Starting in 2012, five LNG export projects were developed in northwestern Australia: onshore projects Pluto, Gorgon, Wheatstone, and Ichthys, and the offshore Prelude FLNG. The total LNG export capacity in northwestern Australia is now 8.1 Bcf/d. In eastern Australia, three LNG export projects were completed in 2015 and 2016 on Curtis Island in Queensland—Queensland Curtis, Gladstone, and Australia Pacific—with a combined nameplate capacity of 3.4 Bcf/d. All three projects in eastern Australia use natural gas from coalbed methane as a feedstock to produce LNG.
Source: U.S. Energy Information Administration
Most of Australia’s LNG is exported under long-term contracts to three countries: Japan, China, and South Korea. An increasing share of Australia’s LNG exports in recent years has been sent to China to serve its growing natural gas demand. The remaining volumes were almost entirely exported to other countries in Asia, with occasional small volumes exported to destinations outside of Asia.
Source: U.S. Energy Information Administration, based on International Group of Liquefied Natural Gas Importers (GIIGNL)
For several years, Australia’s natural gas markets in eastern states have been experiencing natural gas shortages and increasing prices because coal-bed methane production at some LNG export facilities in Queensland has not been meeting LNG export commitments. During these shortfalls, project developers have been supplementing their own production with natural gas purchased from the domestic market. The Australian government implemented several initiatives to address domestic natural gas production shortages in eastern states.

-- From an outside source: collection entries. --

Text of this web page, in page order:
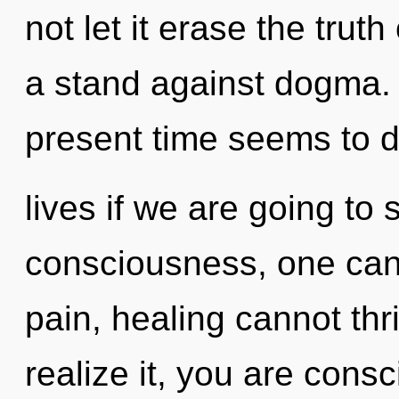
not let it erase the
a stand against
present time seems to
lives if we are going to
consciousness, one
pain, healing cannot
realize it, you are
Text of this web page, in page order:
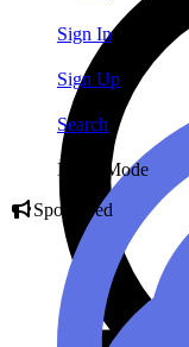
Sign In
Sign Up
Search
Night Mode
Sponsored
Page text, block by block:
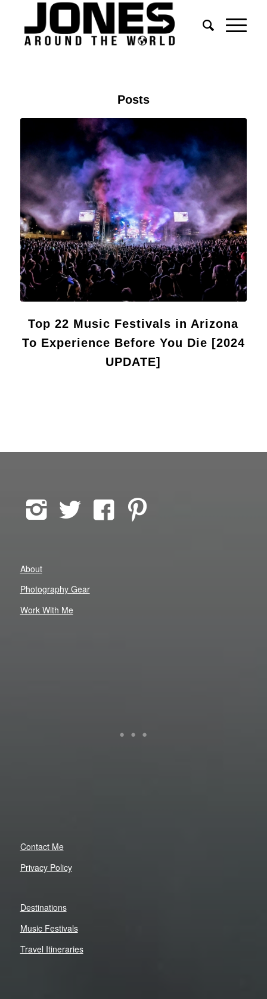
Posts
Top 22 Music Festivals in Arizona
To Experience Before You Die [2024
UPDATE]
About
Photography Gear
Work With Me
Contact Me
Privacy Policy
Destinations
Music Festivals
Travel Itineraries
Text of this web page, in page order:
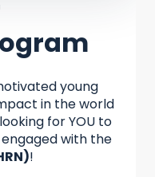
young
in the world
for YOU to
engaged with the
!
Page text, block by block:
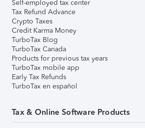
Self-employed tax center
Tax Refund Advance
Crypto Taxes
Credit Karma Money
TurboTax Blog
TurboTax Canada
Products for previous tax years
TurboTax mobile app
Early Tax Refunds
TurboTax en español
Tax & Online Software Products

Several private companies proposed to develop LNG import terminals in southeastern Australia. Of the five proposed LNG import projects, Port Kembla LNG (proposed import capacity of 0.3 Bcf/d) is in the most advanced stage, having secured the necessary siting permits and an offtake contract with Australian customers. If built, the Port Kembla project will use the floating storage and regasification unit (FSRU) Höegh Galleon starting in January 2021.